Ik had toen juist dat sextet gevormd uit collega's van het orkest, en Mengelberg zei: ‘Wacht even, ik zal jou aan een mooie schnabbel helpen!’ Hij liep met ons mee naar de stemkamer, hoewel hij anders in de pauze steeds een bad ging nemen. Na een tijdje kwam de kolonel Hodenpijl zich presenteren, die de man was van de kamermuziek in Den Haag, en daarom altijd bij ons binnen mocht, om wat te zeggen van de uitvoering.

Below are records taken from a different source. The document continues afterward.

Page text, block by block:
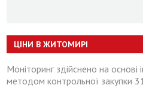
ЦІНИ В ЖИТОМИРІ
Моніторинг здійснено на основі
методом контрольної закупки
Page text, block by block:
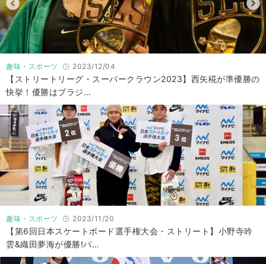
趣味・スポーツ 2023/12/04
【ストリートリーグ・スーパークラウン2023】西矢椛が準優勝の
快挙！優勝はブラジ…
趣味・スポーツ 2023/11/20
【第6回日本スケートボード選手権大会・ストリート】小野寺吟
雲&織田夢海が優勝!パ…
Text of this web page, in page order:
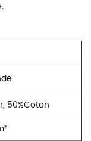
50%Coton
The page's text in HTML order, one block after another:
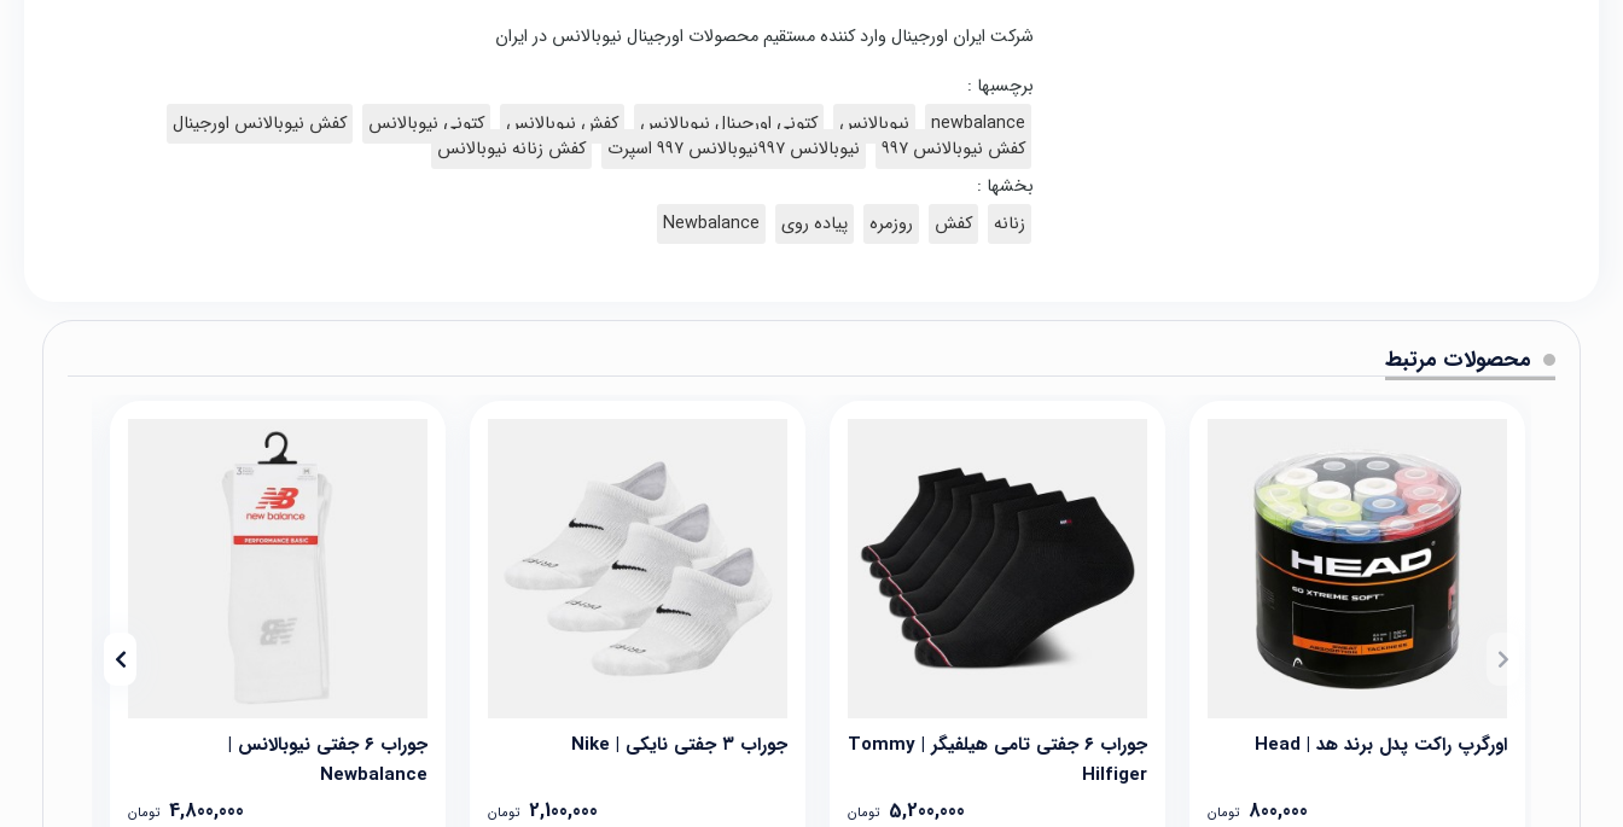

Het was in twee minuten beklonken, nu Mengelberg zelf het ter sprake bracht. Toen de kolonel naar de prijs vroeg, noemde hij een bedrag van negenhonderd gulden of het een kwartje was! En daarna ging hij niet gauw de stemkamer uit! Hij blééf, en zei tegen mij: ‘Klasen, er is maar één goeie raad, die ik je kan geven. Denk nooit: ‘Ik kom pas kijken met mijn sextetje, dus moet ik het wel voor een spotprijs doen!’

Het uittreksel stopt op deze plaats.